◆ Exercise prompt ◆
Set each record down exactly, excluding all images.

◆ Data shown ◆
--- START ---

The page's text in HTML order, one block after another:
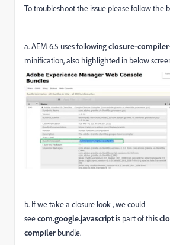
To troubleshoot the issue please follow the
a.AEM 6.5 uses followingclosure-
minification, also highlighted in below
b. If we take a closure look , we could
seecom.google.javascriptis part of this
compiler bundle.
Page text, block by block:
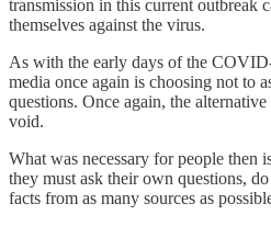
transmission in this current outbreak
themselves against the virus.
As with the early days of the
media once again is choosing not to
questions. Once again, the
void.
What was necessary for people then
they must ask their own questions,
facts from as many sources as
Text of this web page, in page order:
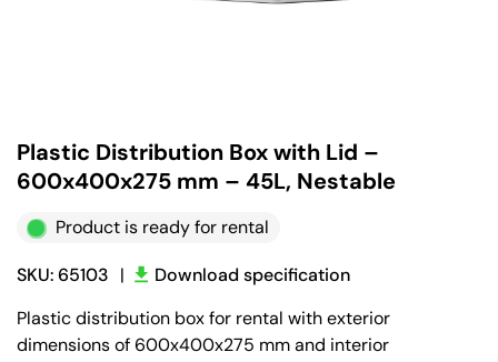
Plastic Distribution Box with Lid –
600x400x275 mm – 45L, Nestable
Product is ready for rental
SKU: 65103 |
Download specification
Plastic distribution box for rental with exterior
dimensions of 600x400x275 mm and interior
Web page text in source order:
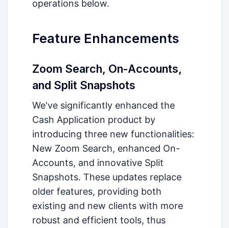
operations below.
Feature Enhancements
Zoom Search, On-Accounts,
and Split Snapshots
We've significantly enhanced the
Cash Application product by
introducing three new functionalities:
New Zoom Search, enhanced On-
Accounts, and innovative Split
Snapshots. These updates replace
older features, providing both
existing and new clients with more
robust and efficient tools, thus

--- END ---

◆ Task response ◆
The page's text in HTML order, one block after another:
To troubleshoot the issue please follow the
a.AEM 6.5 uses followingclosure-
minification, also highlighted in below
b. If we take a closure look , we could
seecom.google.javascriptis part of this
compiler bundle.
Page text, block by block:
transmission in this current outbreak
themselves against the virus.
As with the early days of the
media once again is choosing not to
questions. Once again, the
void.
What was necessary for people then
they must ask their own questions,
facts from as many sources as
Text of this web page, in page order:
Plastic Distribution Box with Lid –
600x400x275 mm – 45L, Nestable
Product is ready for rental
SKU: 65103 |
Download specification
Plastic distribution box for rental with exterior
dimensions of 600x400x275 mm and interior
Web page text in source order:
operations below.
Feature Enhancements
Zoom Search, On-Accounts,
and Split Snapshots
We've significantly enhanced the
Cash Application product by
introducing three new functionalities:
New Zoom Search, enhanced On-
Accounts, and innovative Split
Snapshots. These updates replace
older features, providing both
existing and new clients with more
robust and efficient tools, thus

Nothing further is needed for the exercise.